Inflation
Teuerung lässt im Oktober deutlich nach

Dank eines Preisrutsches bei Benzin und Heizöl ist die Inflation weiter auf dem Rückmarsch. Die jährliche Teuerungsrate sank im Oktober auf 2,4 Prozent, bestätigte das Statistische Bundesamt am Freitag eine frühere Schätzung. Energie kostete allerdings trotz der Preisnachlässe noch immer deutlich mehr als vor einem Jahr.

HB BERLIN. Das ist der niedrigste Wert seit April. Noch im Sommer hatte die Rate ein 15-Jahres-Hoch von 3,3 Prozent erreicht, ehe sie im September auf 2,9 Prozent zurückging. Im Vergleich zum Vormonat sanken die Verbraucherpreise um 0,2 Prozent.

Die Teuerung nähert sich nun mit großen Schritten der Marke von knapp zwei Prozent, bis zu der die Europäische Zentralbank (EZB) von stabilen Preisen spricht. Experten erwarten, dass diese Schwelle im November erstmals seit mehr als einem Jahr wieder unterschritten werden könnte.

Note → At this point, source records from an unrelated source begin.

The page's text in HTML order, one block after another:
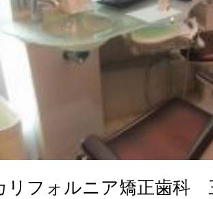
リフォルニア矯正歯科
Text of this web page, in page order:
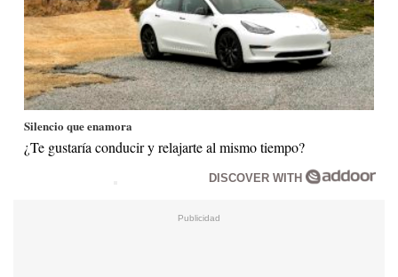
Silencio que enamora
¿Te gustaría conducir y relajarte al mismo tiempo?
DISCOVER WITH
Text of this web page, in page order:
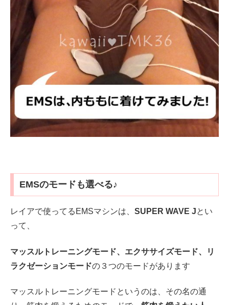
EMSのモードも選べる♪
レイアで使ってるEMSマシンは、 SUPER WAVE Jとい
って、
マッスルトレーニングモード、エクササイズモード、リ
ラクゼーションモードの３つのモードがあります
マッスルトレーニングモードというのは、その名の通
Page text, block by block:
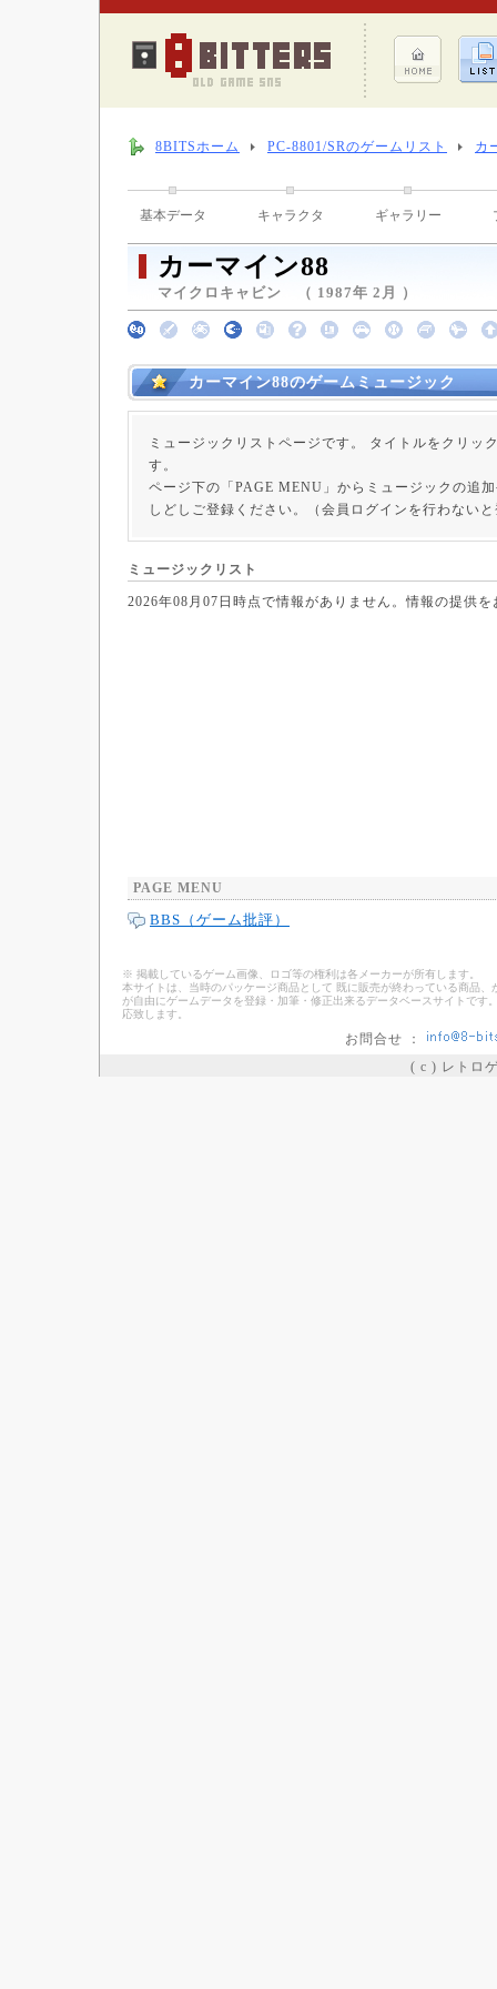
8BITSホーム PC-8801/SRのゲームリスト カ
基本データ キャラクタ ギャラリー
カーマイン88
マイクロキャビン （ 1987年 2月 ）
カーマイン88のゲームミュージック
ミュージックリストページです。 タイトルをクリッ
す。
ページ下の「PAGE MENU」からミュージックの追
しどしご登録ください。（会員ログインを行わない
ミュージックリスト
2026年08月07日時点で情報がありません。情報の提供
PAGE MENU
BBS（ゲーム批評）
※ 掲載しているゲーム画像、ロゴ等の権利は各メーカーが所有します。
本サイトは、当時のパッケージ商品として 既に販売が終わっている商品
が自由にゲームデータを登録・加筆・修正出来るデータベースサイトで
応致します。
お問合せ ：
( c ) レトロ
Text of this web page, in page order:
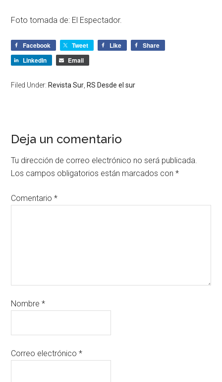
Foto tomada de: El Espectador.
Facebook Tweet Like
Share
LinkedIn
Email
Filed Under: Revista Sur, RS Desde el sur
Deja un comentario
Tu dirección de correo electrónico no será publicada.
Los campos obligatorios están marcados con*
Comentario*
Nombre*
Correo electrónico*
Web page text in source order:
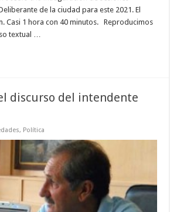
de la ciudad para este 2021. El
Casi 1 hora con 40 minutos. Reproducimos
textual …
discurso del intendente
, Política

Entlastet wurden die Geldbörsen der Verbraucher vor allem durch billigere Kraftstoffe. Benzin und Diesel kosteten 7,6 Prozent weniger als im Vormonat. Auch Heizöl verbilligte sich um 7,4 Prozent. Vorausgegangen war ein Preisrutsch an den Ölmärkten. Ein Fass kostet derzeit nicht einmal halb so viel wie im Juli, als mit 147 Dollar ein Rekordhoch erreicht wurde. Grund ist der drohende Rückgang der Nachfrage als Folge des weltweiten Abschwungs, den die Finanzkrise ausgelöst hat.